# Exercise objective
What lines in the data hold the string "little"? Show them.

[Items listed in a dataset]
──────────

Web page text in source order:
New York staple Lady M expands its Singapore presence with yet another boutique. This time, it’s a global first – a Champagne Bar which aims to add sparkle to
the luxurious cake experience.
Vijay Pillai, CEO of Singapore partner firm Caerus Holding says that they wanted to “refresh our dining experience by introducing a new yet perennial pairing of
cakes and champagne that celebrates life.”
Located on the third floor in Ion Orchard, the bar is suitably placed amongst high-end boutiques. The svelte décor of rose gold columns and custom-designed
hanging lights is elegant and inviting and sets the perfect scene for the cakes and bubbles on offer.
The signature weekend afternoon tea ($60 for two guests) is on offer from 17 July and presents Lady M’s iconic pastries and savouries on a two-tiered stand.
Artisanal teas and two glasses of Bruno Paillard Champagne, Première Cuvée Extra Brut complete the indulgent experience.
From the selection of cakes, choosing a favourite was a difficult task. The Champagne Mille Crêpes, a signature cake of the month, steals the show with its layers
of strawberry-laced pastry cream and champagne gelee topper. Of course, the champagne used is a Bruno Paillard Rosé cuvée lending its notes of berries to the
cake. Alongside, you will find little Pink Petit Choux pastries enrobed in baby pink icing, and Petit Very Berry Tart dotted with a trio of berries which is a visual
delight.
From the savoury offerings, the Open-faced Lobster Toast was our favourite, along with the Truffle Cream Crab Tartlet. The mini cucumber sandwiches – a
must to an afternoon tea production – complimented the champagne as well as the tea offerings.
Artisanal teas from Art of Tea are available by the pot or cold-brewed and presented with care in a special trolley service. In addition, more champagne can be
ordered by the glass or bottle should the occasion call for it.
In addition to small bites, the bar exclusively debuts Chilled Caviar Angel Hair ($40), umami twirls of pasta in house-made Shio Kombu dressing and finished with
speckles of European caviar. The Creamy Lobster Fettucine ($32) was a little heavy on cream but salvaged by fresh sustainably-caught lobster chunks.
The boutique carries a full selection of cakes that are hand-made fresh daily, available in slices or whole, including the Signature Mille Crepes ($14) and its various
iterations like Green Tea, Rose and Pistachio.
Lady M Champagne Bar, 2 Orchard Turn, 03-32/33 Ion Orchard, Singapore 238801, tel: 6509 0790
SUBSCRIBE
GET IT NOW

──────────

# Task response
cake. Alongside, you will find little Pink Petit Choux pastries enrobed in baby pink icing, and Petit Very Berry Tart dotted with a trio of berries which is a visual
speckles of European caviar. The Creamy Lobster Fettucine ($32) was a little heavy on cream but salvaged by fresh sustainably-caught lobster chunks.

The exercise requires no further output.